[Source data]
========================

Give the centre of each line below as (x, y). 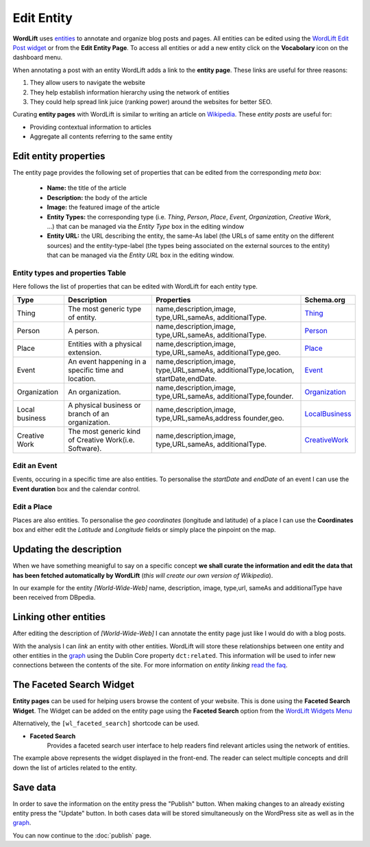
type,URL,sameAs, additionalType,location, (225, 370)
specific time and (96, 370)
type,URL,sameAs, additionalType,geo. (218, 352)
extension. (85, 352)
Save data (34, 787)
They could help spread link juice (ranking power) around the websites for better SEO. (151, 101)
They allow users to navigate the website (87, 83)
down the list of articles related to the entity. (75, 768)
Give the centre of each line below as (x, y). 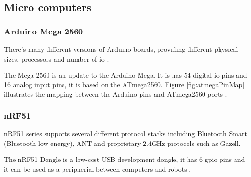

========================

Each record is to be copied word for word, with no images carried over.

**RESULT OF THE EXERCISE:**
Give the centre of each line below as (x, y). 
type,URL,sameAs, additionalType,location, (225, 370)
specific time and (96, 370)
type,URL,sameAs, additionalType,geo. (218, 352)
extension. (85, 352)
Save data (34, 787)
They could help spread link juice (ranking power) around the websites for better SEO. (151, 101)
They allow users to navigate the website (87, 83)
down the list of articles related to the entity. (75, 768)
Give the centre of each line below as (x, y). 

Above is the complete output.